This week, we take the opportunity to delve into our study of business ecosystems. A growing feature in many sectors, ecosystems have been a cornerstone of coverage and client acquisition teams in many financial institutions, some going back a decade. We began to ask ourselves, how well have these efforts fared – in acquiring new clients, in broadening the Bank’s reach along trade and investment corridors, and in unlocking new opportunities to partner and collaborate?
Generation 1 –Selling across the Ecosystem: The first generation of ecosystem initiatives was born, in many instances, out of a recognition that Financial institutions could better engage clients and their ecosystem partners and sell offerings across the ecosystem. And indeed, early results were promising. Dedicated teams could now bring deep industry experience into the conversation and new solutions helped connect players along investment and trade corridors. However, such early gains soon came up against the complexity inherent in large institutions and as Banks deepened their reach into the ecosystem, the need for greater agility became visible.
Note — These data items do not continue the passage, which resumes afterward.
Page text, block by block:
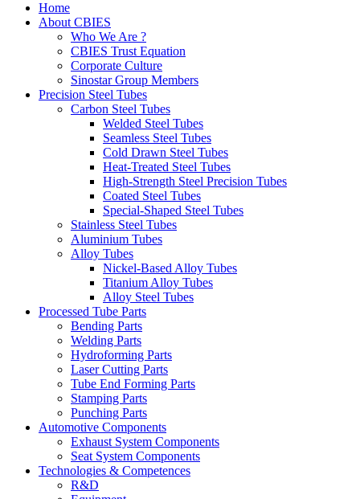
Home
About CBIES
Who We Are ?
CBIES Trust Equation
Corporate Culture
Sinostar Group Members
Precision Steel Tubes
Carbon Steel Tubes
Welded Steel Tubes
Seamless Steel Tubes
Cold Drawn Steel Tubes
Heat-Treated Steel Tubes
High-Strength Steel Precision Tubes
Coated Steel Tubes
Special-Shaped Steel Tubes
Stainless Steel Tubes
Aluminium Tubes
Alloy Tubes
Nickel-Based Alloy Tubes
Titanium Alloy Tubes
Alloy Steel Tubes
Processed Tube Parts
Bending Parts
Welding Parts
Hydroforming Parts
Laser Cutting Parts
Tube End Forming Parts
Stamping Parts
Punching Parts
Automotive Components
Exhaust System Components
Seat System Components
Technologies & Competences
R&D
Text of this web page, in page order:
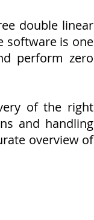
double linear
software is one
perform zero
of the right
and handling
overview of
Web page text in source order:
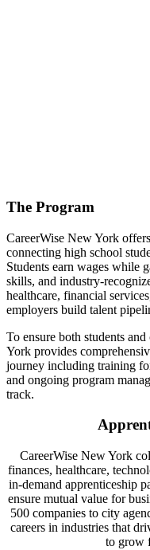
The Program
CareerWise New York
connecting high school
Students earn wages while
skills, and industry-
healthcare, financial
employers build talent
To ensure both students
York provides
journey including training
and ongoing program
track.
CareerWise New York
finances, healthcare,
in-demand apprenticeship
ensure mutual value for
500 companies to city
careers in industries that
to grow
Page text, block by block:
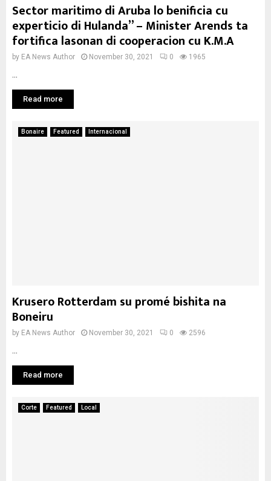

Generation 2 – Turning inward to be become agile: The second generation of Banking the Ecosystem initiatives placed much greater emphasis on how the institution operated and in what ways one can introduce agility into decision-making. We have seen, for example, Ecosystem Heads being appointed, to help coordinate the growing flow of information and the need to maintain alignment in decision-making to the ambitions of the institution. Client Service teams were given ecosystem responsibilities as well, in an attempt to transition newly-gained clients and Relationship managers oversaw a broader set of clients and industry contexts. Such internal transformation was not easy to achieve and, in many cases, the more layers were added to an existing model, the more complex decision-making became. Ecosystems (on the inside of these institutions) began to resemble the complexity which these institutions wanted to solve for, in the first place.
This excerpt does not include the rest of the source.